In Congress, GOA has been urging the leadership to bring up for a vote H.J. Res. 44, which uses Congress’s authority under the Congressional Review Act (CRA) to nullify executive overreach.

Thankfully, a vote this week has finally been scheduled, but the fact that House Speaker Kevin McCarthy refused to hold a vote for weeks – and even allegedly tried to trade votes on the debt bill in exchange for moving this resolution – validates the concerns the block of conservative Republicans had back in January when they refused to coronate him as the new leader.

We are, of course, not naïve enough to think that politicians on the national scene respect the Constitution or their oath to defend it.

But if sacrificing the Constitution and the Separation of Powers on the altar of gun control isn’t enough to get every member of Congress to oppose the Biden rule, the Left should remember that this is a two-edged sword.

Biden’s party would do well to recall Donald Trump funding his “big, beautiful wall” by unilaterally reallocating military construction funds, after which Democrats sued him for violating Congressional control over the nation’s purse strings.

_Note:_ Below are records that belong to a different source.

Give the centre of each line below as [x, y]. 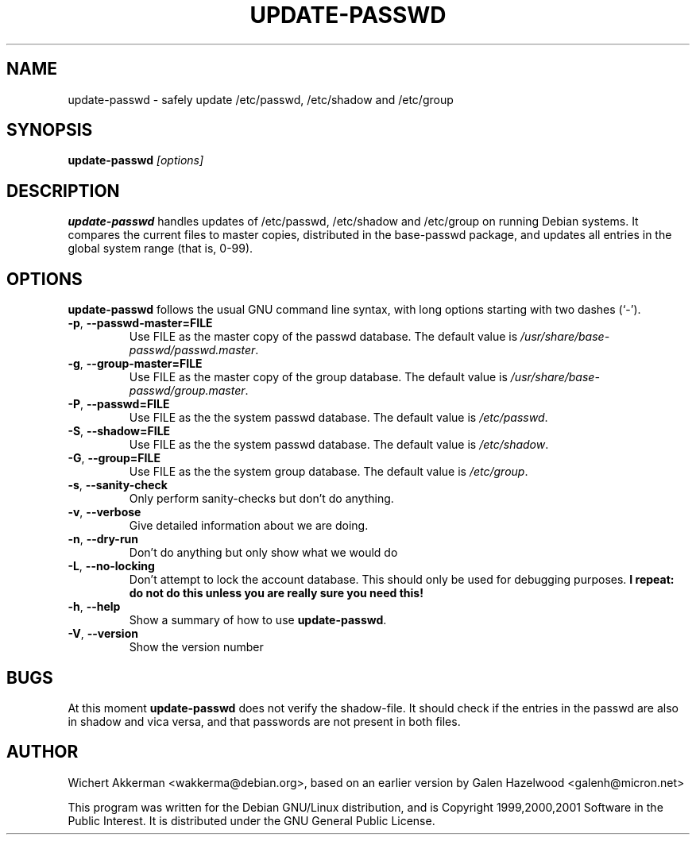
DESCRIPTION [63, 191]
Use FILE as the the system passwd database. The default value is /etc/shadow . [339, 445]
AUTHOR [43, 752]
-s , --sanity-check [118, 485]
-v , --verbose [104, 512]
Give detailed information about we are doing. [249, 526]
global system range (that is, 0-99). [160, 249]
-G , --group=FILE [114, 458]
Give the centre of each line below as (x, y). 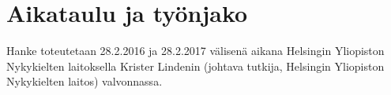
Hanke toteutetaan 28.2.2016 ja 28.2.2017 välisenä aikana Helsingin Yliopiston (195, 51)
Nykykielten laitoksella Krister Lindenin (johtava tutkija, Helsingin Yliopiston (195, 66)
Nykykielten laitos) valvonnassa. (85, 81)
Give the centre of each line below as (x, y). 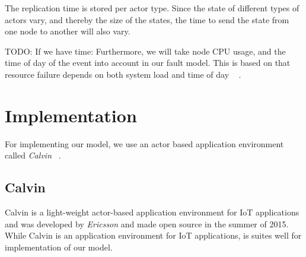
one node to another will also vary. (68, 31)
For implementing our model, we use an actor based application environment (144, 143)
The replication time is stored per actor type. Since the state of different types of (152, 8)
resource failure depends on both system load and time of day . (123, 74)
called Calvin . (33, 155)
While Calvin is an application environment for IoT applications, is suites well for (153, 235)
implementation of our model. (59, 247)
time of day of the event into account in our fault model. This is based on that (148, 63)
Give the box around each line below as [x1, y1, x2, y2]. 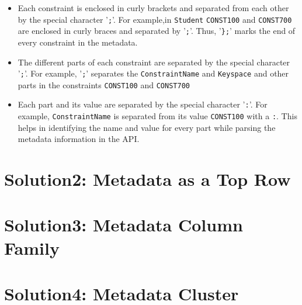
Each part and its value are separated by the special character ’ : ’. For [18, 98, 268, 110]
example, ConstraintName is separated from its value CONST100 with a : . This [18, 110, 297, 122]
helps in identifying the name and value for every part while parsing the [18, 121, 276, 133]
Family [4, 235, 60, 259]
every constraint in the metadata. [18, 36, 138, 48]
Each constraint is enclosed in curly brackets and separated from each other [18, 2, 289, 13]
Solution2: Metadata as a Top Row [4, 167, 291, 191]
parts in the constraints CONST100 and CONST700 [18, 78, 190, 91]
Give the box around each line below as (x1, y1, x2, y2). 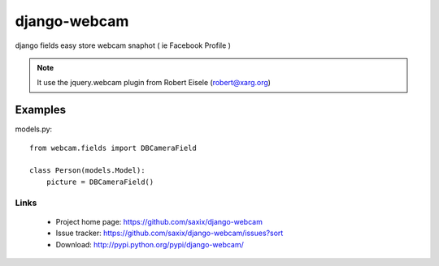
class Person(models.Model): (29, 166, 146, 175)
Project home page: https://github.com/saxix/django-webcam (55, 217, 263, 226)
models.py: (15, 124, 53, 134)
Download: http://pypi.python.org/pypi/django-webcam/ (55, 239, 244, 249)
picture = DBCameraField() (46, 177, 154, 187)
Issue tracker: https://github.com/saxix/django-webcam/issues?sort (55, 228, 284, 238)
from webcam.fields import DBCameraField (29, 143, 197, 152)
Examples (15, 103, 67, 117)
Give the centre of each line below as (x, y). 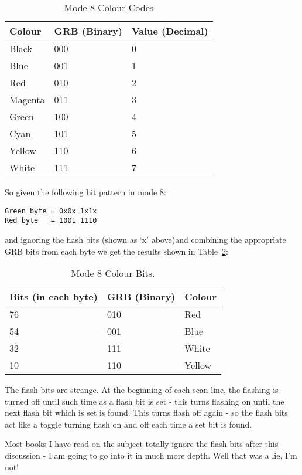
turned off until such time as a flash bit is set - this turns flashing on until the (145, 401)
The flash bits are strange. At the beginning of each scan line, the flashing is (142, 390)
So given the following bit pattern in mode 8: (85, 192)
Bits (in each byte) (54, 297)
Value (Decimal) (170, 31)
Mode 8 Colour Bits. (113, 273)
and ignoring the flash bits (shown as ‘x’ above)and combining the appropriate (145, 239)
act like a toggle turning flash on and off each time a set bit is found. (128, 424)
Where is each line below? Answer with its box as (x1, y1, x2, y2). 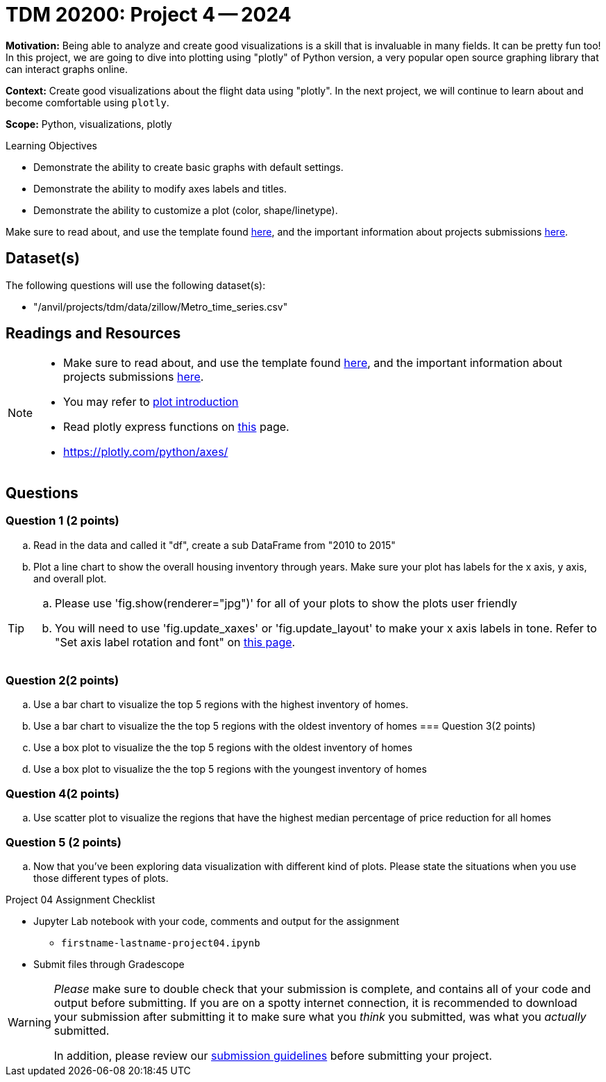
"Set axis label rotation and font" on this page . (55, 634, 296, 649)
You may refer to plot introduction (63, 395, 239, 409)
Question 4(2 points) (6, 786, 119, 801)
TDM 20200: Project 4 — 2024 (6, 3, 292, 26)
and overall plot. (33, 572, 107, 584)
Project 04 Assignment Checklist (6, 893, 155, 905)
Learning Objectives (6, 139, 97, 151)
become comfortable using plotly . (6, 96, 169, 108)
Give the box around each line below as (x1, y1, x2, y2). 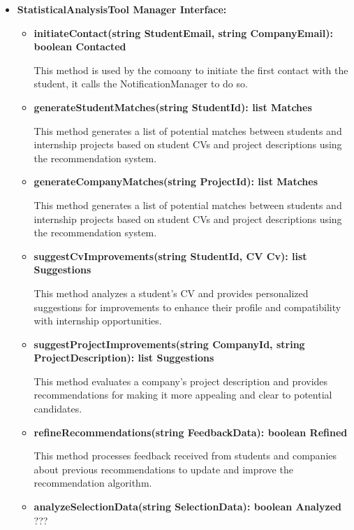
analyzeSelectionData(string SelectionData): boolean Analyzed (34, 499, 342, 514)
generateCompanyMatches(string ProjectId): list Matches (34, 174, 318, 189)
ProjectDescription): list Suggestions (34, 350, 214, 365)
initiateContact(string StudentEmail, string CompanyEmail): (34, 25, 333, 40)
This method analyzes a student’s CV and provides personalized (34, 285, 309, 300)
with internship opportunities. (34, 313, 162, 328)
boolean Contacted (34, 39, 126, 54)
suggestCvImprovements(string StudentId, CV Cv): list (34, 248, 307, 263)
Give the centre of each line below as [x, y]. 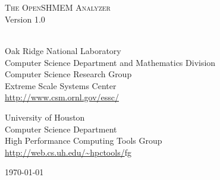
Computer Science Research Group [68, 74]
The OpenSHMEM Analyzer [58, 7]
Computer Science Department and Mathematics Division [110, 62]
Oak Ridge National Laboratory [63, 50]
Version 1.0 [25, 19]
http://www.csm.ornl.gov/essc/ [62, 97]
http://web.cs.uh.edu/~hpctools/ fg [68, 152]
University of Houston [45, 117]
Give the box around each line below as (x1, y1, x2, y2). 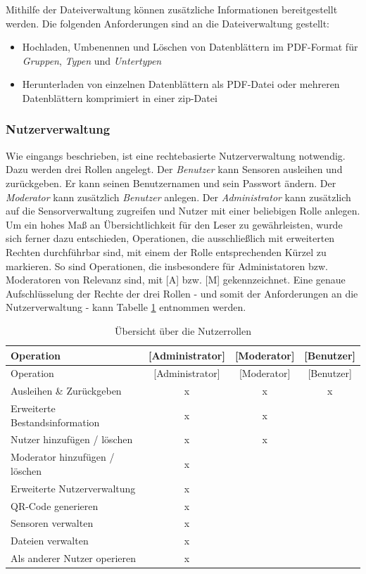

Democrats would also do well to remember their former Senate Majority Leader Harry Reid, who first pressed the red button on the “nuclear option” to force through federal judges — ultimately clearing the way for Republicans to gain six votes on the Supreme Court using the same tactic, leading to the overturning of Roe v. Wade.

After all, if King Biden can create crimes, so can President Trump or DeSantis. How about a 10-year prison sentence for surgically removing a child’s sex organs? How about making it a crime to force parents to vaccinate kids? How about imprisoning prosecutors for setting violent murderers free to murder again? How about federal sentences for teachers exposing preschoolers to porn?

How about putting federal officials in prison for confiscating firearms?

Ultimately, Biden’s pistol brace ban isn’t just about guns. It’s about the rule of law.